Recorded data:
- Opening Delimiter -

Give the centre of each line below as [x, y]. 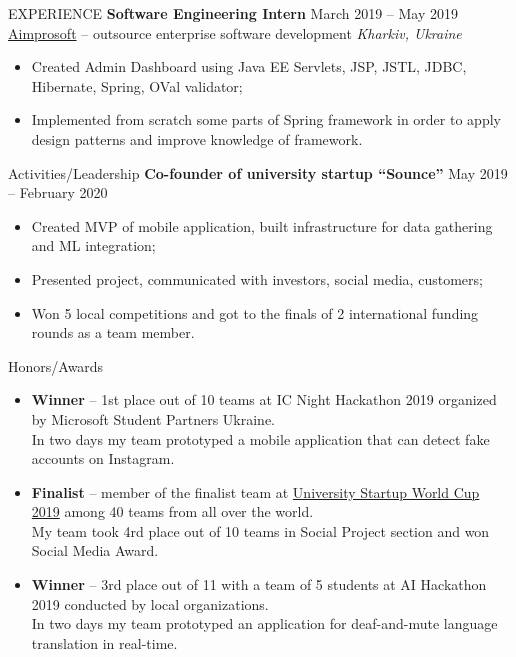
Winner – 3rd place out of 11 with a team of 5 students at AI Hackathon [259, 584]
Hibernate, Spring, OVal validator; [137, 85]
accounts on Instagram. [103, 458]
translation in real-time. [104, 642]
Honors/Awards [56, 365]
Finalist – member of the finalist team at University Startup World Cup [255, 491]
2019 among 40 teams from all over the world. [172, 511]
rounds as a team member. [113, 332]

- Closing Delimiter -

- **What you have to do**: When you copy the data, keep every line exact and leave out each picture.

- **Output below**:
Give the centre of each line below as [x, y]. 
Winner – 3rd place out of 11 with a team of 5 students at AI Hackathon [259, 584]
Hibernate, Spring, OVal validator; [137, 85]
accounts on Instagram. [103, 458]
translation in real-time. [104, 642]
Honors/Awards [56, 365]
Finalist – member of the finalist team at University Startup World Cup [255, 491]
2019 among 40 teams from all over the world. [172, 511]
rounds as a team member. [113, 332]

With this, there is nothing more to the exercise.